Entries taken from a collection:
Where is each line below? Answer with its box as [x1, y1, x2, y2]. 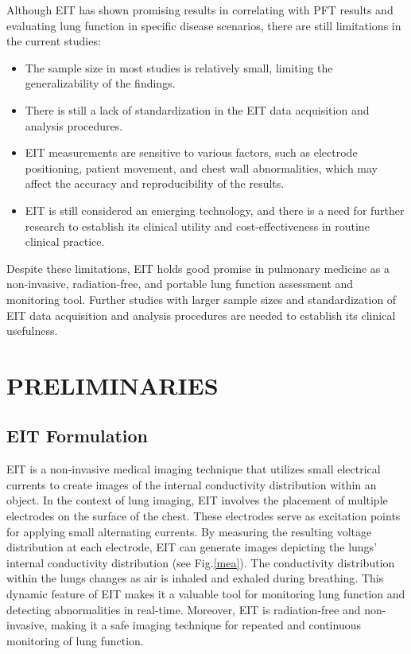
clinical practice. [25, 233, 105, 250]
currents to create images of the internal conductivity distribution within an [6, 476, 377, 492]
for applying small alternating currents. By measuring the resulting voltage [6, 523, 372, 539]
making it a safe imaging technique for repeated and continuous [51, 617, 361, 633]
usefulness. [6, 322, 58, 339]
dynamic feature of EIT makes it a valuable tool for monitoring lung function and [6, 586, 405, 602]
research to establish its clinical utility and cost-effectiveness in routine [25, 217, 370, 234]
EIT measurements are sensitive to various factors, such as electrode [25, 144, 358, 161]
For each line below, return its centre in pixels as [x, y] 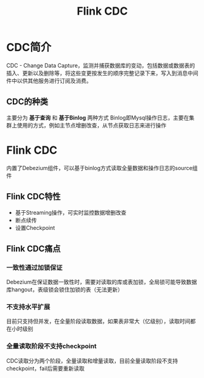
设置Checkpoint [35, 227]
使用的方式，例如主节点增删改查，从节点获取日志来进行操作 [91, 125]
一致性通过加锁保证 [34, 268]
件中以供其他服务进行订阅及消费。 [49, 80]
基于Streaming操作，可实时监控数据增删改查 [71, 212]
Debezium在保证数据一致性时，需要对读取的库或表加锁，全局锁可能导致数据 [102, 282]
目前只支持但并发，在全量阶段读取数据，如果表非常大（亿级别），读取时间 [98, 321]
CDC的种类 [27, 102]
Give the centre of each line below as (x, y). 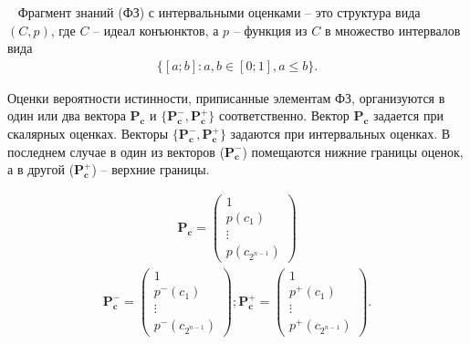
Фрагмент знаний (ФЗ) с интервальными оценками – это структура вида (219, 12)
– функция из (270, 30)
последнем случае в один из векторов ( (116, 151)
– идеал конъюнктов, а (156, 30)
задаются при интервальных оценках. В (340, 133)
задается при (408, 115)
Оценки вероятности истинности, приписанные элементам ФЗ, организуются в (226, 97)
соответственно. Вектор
---
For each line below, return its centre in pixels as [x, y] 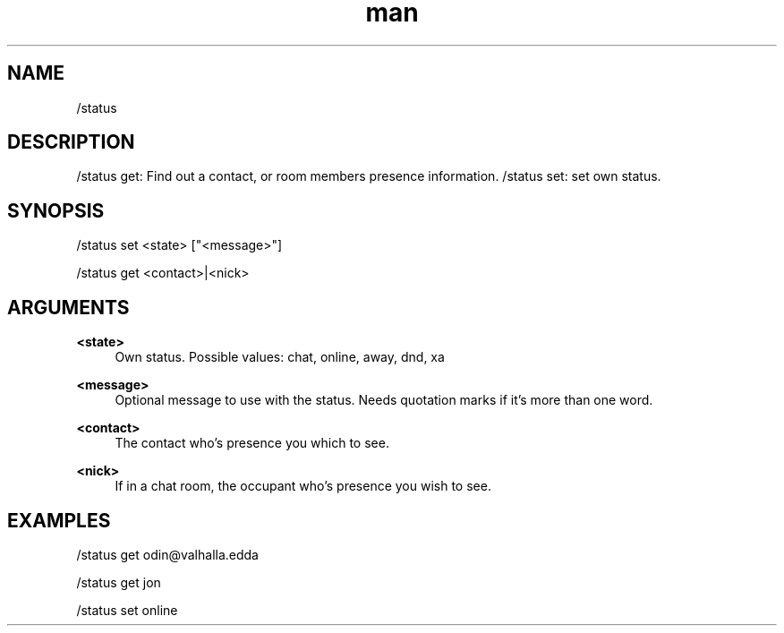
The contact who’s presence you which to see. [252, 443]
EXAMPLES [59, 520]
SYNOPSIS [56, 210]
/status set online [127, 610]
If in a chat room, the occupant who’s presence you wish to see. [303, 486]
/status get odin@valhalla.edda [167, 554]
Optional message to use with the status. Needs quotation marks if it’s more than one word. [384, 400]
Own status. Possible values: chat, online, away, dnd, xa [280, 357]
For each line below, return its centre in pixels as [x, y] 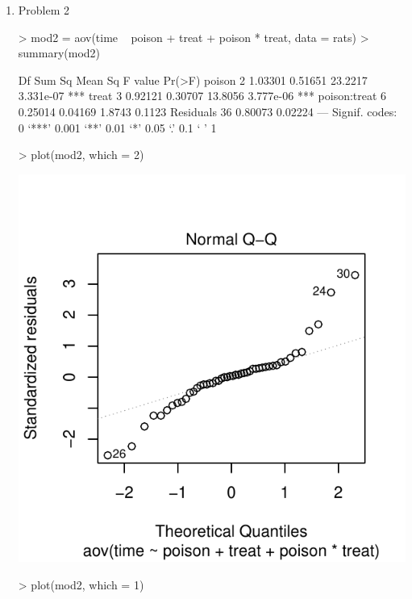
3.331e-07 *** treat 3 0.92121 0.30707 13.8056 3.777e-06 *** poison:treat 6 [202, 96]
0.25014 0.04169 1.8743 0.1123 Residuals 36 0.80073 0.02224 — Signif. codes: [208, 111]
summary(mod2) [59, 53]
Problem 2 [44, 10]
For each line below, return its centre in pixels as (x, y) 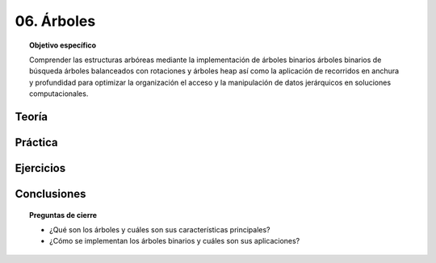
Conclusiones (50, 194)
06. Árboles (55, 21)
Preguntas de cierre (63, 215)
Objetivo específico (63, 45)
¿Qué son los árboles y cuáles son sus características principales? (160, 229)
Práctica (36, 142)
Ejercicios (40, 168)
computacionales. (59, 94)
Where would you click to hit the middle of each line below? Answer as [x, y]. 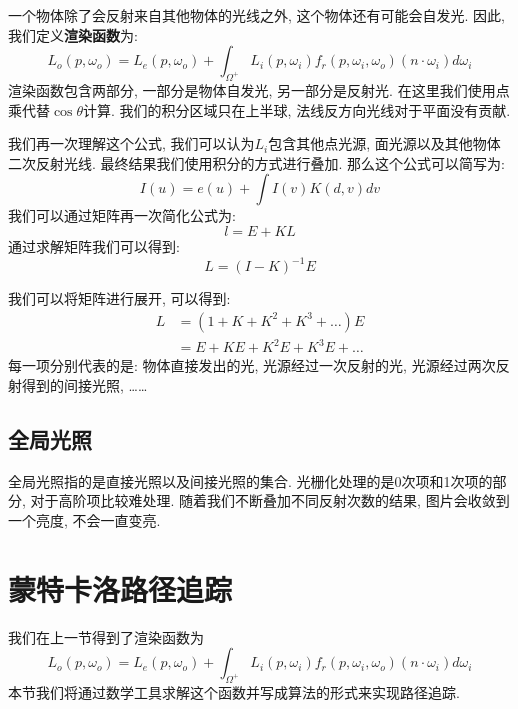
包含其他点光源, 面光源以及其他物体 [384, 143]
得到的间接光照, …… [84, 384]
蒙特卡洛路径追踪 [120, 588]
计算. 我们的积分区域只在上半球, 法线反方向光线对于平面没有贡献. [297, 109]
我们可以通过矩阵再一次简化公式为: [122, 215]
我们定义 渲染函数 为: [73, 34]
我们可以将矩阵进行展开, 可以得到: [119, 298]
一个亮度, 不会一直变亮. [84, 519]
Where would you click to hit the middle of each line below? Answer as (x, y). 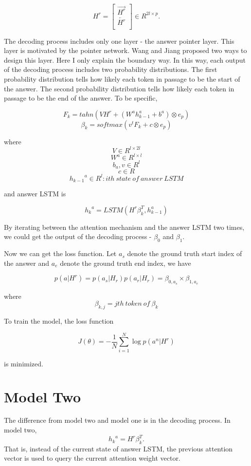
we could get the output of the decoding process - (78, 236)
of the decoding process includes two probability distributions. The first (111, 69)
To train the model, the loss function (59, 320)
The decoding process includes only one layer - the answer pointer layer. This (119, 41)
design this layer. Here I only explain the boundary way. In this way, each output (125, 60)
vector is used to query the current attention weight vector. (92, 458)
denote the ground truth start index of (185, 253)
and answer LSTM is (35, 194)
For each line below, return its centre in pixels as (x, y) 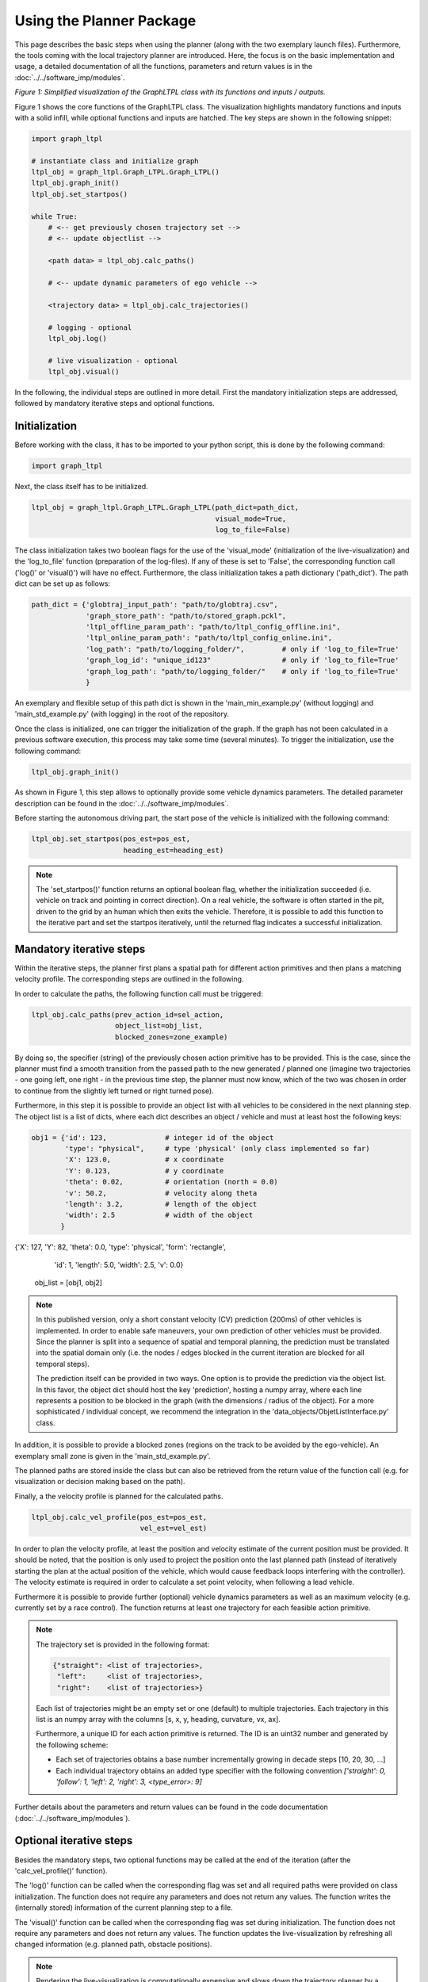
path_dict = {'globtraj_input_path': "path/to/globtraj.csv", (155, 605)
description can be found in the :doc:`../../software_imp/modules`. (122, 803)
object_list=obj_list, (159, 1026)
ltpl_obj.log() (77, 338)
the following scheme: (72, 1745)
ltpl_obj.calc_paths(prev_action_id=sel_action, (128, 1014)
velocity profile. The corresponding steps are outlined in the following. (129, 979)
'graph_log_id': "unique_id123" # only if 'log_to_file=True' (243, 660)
--
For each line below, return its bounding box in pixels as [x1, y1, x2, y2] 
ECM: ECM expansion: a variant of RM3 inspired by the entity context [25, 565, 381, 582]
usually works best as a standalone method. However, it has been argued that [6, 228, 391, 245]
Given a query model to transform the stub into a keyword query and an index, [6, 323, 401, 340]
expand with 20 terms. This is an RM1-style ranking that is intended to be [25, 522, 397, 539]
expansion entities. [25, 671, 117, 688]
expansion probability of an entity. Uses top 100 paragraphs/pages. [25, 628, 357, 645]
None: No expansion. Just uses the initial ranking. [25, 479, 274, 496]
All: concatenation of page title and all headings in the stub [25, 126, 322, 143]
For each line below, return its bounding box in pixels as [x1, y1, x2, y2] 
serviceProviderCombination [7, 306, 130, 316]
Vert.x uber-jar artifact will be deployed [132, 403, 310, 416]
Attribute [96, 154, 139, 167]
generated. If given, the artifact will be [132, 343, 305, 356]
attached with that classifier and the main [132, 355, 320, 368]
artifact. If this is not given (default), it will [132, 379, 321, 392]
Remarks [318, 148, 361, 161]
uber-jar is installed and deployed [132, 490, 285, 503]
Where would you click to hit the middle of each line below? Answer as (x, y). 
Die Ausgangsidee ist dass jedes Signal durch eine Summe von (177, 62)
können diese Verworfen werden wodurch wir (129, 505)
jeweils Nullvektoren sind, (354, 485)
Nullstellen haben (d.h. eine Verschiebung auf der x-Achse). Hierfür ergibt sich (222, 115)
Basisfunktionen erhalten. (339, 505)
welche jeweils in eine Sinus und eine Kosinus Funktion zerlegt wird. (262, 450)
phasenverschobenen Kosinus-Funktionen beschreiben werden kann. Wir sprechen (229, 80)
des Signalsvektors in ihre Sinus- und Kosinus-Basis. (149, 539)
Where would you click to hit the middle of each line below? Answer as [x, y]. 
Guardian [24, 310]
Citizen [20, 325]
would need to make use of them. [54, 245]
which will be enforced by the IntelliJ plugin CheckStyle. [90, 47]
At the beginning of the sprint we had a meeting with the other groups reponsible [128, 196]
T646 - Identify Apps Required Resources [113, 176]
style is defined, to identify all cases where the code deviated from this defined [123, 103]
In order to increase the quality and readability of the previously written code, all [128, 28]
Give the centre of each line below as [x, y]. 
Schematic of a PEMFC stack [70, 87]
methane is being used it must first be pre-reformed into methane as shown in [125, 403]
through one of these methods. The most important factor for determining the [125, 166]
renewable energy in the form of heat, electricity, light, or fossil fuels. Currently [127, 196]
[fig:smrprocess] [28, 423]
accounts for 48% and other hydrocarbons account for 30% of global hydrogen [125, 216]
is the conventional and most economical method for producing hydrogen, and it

# Task requirements
Nothing but the lines above, starting at the line that contains "Práctica (36, 142)" and ending at the line that contains "The decoding process includes only", should be given again, exactly and without the pictures.

# Answer to this task
Práctica (36, 142)
Ejercicios (40, 168)
computacionales. (59, 94)
Where would you click to hit the middle of each line below? Answer as [x, y]. 
包含其他点光源, 面光源以及其他物体 [384, 143]
得到的间接光照, …… [84, 384]
蒙特卡洛路径追踪 [120, 588]
计算. 我们的积分区域只在上半球, 法线反方向光线对于平面没有贡献. [297, 109]
我们可以通过矩阵再一次简化公式为: [122, 215]
我们定义 渲染函数 为: [73, 34]
我们可以将矩阵进行展开, 可以得到: [119, 298]
一个亮度, 不会一直变亮. [84, 519]
Where would you click to hit the middle of each line below? Answer as (x, y). 
we could get the output of the decoding process - (78, 236)
of the decoding process includes two probability distributions. The first (111, 69)
To train the model, the loss function (59, 320)
The decoding process includes only one layer - the answer pointer layer. This (119, 41)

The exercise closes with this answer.